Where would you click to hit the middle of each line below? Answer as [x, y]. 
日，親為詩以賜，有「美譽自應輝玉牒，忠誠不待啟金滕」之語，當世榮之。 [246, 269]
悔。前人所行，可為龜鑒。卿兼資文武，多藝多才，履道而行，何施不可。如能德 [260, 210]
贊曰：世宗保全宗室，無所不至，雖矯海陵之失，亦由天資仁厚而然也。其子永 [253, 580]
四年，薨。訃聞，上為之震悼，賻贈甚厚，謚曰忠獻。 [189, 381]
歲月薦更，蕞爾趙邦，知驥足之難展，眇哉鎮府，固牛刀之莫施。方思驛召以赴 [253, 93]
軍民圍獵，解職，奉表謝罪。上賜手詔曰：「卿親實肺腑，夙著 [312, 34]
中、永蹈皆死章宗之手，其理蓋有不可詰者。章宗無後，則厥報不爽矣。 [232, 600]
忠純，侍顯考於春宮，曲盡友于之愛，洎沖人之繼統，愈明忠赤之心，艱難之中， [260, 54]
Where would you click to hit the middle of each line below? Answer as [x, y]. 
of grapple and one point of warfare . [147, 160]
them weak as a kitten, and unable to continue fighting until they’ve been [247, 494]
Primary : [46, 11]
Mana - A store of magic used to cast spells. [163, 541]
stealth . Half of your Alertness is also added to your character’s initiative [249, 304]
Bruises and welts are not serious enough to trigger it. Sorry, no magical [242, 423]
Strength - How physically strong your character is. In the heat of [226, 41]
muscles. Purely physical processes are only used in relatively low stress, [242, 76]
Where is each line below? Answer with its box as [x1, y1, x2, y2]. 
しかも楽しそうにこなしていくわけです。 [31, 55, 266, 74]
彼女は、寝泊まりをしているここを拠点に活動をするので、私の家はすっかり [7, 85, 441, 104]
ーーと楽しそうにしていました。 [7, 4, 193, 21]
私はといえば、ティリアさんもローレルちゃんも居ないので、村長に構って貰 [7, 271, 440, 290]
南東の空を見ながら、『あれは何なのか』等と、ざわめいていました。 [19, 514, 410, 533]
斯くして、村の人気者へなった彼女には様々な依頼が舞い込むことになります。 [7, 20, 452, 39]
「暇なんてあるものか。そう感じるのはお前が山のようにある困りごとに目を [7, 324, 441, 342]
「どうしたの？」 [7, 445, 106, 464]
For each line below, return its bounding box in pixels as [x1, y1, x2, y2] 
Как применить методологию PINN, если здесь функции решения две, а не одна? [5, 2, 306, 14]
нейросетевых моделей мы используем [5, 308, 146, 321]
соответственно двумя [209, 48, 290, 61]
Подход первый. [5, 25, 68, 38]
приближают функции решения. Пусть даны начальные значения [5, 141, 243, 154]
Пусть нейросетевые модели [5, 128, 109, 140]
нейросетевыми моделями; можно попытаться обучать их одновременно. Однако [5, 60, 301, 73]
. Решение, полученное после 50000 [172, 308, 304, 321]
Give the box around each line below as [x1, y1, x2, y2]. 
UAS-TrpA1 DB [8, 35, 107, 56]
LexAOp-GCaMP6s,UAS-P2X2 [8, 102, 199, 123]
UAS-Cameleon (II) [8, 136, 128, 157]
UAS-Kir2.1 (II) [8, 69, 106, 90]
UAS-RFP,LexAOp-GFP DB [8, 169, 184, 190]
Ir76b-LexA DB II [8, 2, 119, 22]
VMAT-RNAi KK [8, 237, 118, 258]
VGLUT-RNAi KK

### PROMPT
Repeat nothing before the line containing "Give the box"; repeat that line and every later line of the listing exactly.

### TASK SOLUTION
Give the box around each line below as [x1, y1, x2, y2]. 
UAS-TrpA1 DB [8, 35, 107, 56]
LexAOp-GCaMP6s,UAS-P2X2 [8, 102, 199, 123]
UAS-Cameleon (II) [8, 136, 128, 157]
UAS-Kir2.1 (II) [8, 69, 106, 90]
UAS-RFP,LexAOp-GFP DB [8, 169, 184, 190]
Ir76b-LexA DB II [8, 2, 119, 22]
VMAT-RNAi KK [8, 237, 118, 258]
VGLUT-RNAi KK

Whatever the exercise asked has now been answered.